10.1 INTRODUCTION

Interest in studying wetlands has escalated greatly within the last decade, largely in recognition of the ecological and economic damage already suffered because of wetland destruction. In the United States alone, drainage and conversion to agriculture have destroyed more than half the wetlands in the lower 48 states (Tiner, 1984). Sensitivity to these losses in recent years has resulted from improved understanding of the subtle ways in which wetlands affect not only other natural ecosystems but also human societies.

   Many wetlands are connected hydrologically to terrestrial and/or aquatic ecosystems; migrating animals, especially birds, connect non-contiguous ecosystems. Recognition of the importance of wetlands in the United States increased dramatically once declines in waterfowl populations migrating to the southern states were associated with increased conversion of freshwater marshes to agriculture in the prairie pothole region in north-central United States and south-central Canada. In other parts of the world declines in fisheries have been associated with wetland destruction, such as removal of mangroves or submersion of floodplains in reservoirs. Therefore, evaluation of the importance of an individual wetland must often encompass a larger region, such as a distant wetland or a downstream water body. This degree of connectedness increases the difficulty of achieving an understanding of the global impacts of wetlands, such as the effect of increased methane release on the ozone layer (summarized by Dickinson and Cicerone, 1986) or the interactions between evapotranspiration (ET) and climate patterns (e.g. Echternacht, 1982).

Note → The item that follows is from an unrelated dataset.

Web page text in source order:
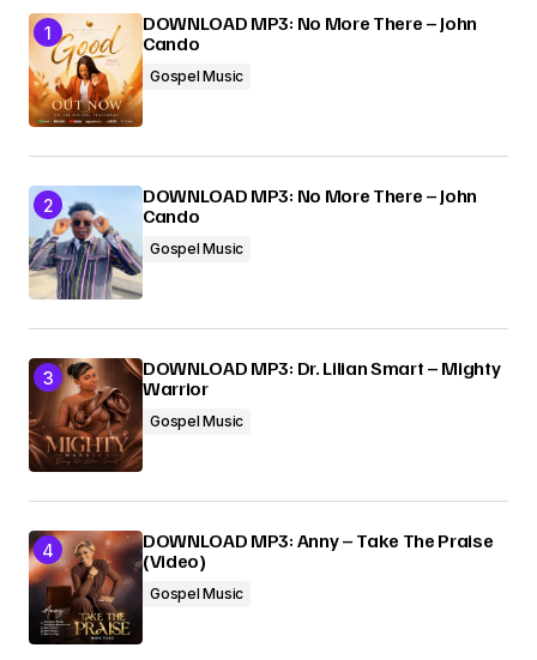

   Although wetland losses have been largely checked in many developed countries, their ecological and economic impacts are still not fully appreciated elsewhere in the world. A major reason for this lag in perception is the necessity of studying wetlands as whole ecosystems before an understanding can be attained of their role within a landscape and a human economy. Such an approach requires simultaneous analysis of flows of carbon, nutrients, and water as they interact with climate and other forcing functions. The ecosystem approach is particularly important in wetlands because of the close coupling among carbon, nutrient, and hydrologic cycles (e.g. Chapin et al., 1980; Howarth and Teal, 1980). Small changes in hydroperiod, nutrient supply, or fire frequency, for example, can have dramatic impacts on other phenomena in a wetland and on the values of the wetland itself. These may be difficult and expensive to quantify, as are the more indirect effects on downstream ecosystems or more remote areas that may be just as important.

   An ecosystem analysis may be conducted for any of at least three reasons. First, it may be intended simply to determine how a particular ecosystem functions. At what rate does it fix carbon and accumulate organic matter? What nutrients limit its productivity? What kinds of animals does it produce and support? This basic approach of documentation was a characteristic of the International Biological Program. Today, an ecosystem analysis is more likely to be guided by hypotheses regarding response to perturbations, including explicit management practices such as wastewater disposal, drainage, or timber harvesting, and inadvertent pollution with acid rain or agricultural runoff. Finally, an ecosystem analysis might address hypotheses about the nature of a specific pathway or set of pathways in order to shed light on how ecosystems in general function. This requires a very different approach, but it can be important in interpreting the patterns that are observed in the first two kinds of studies. This chapter describes three kinds of approaches to ecosystem analysis in wetlands in order to provide a basis for determining future research strategies.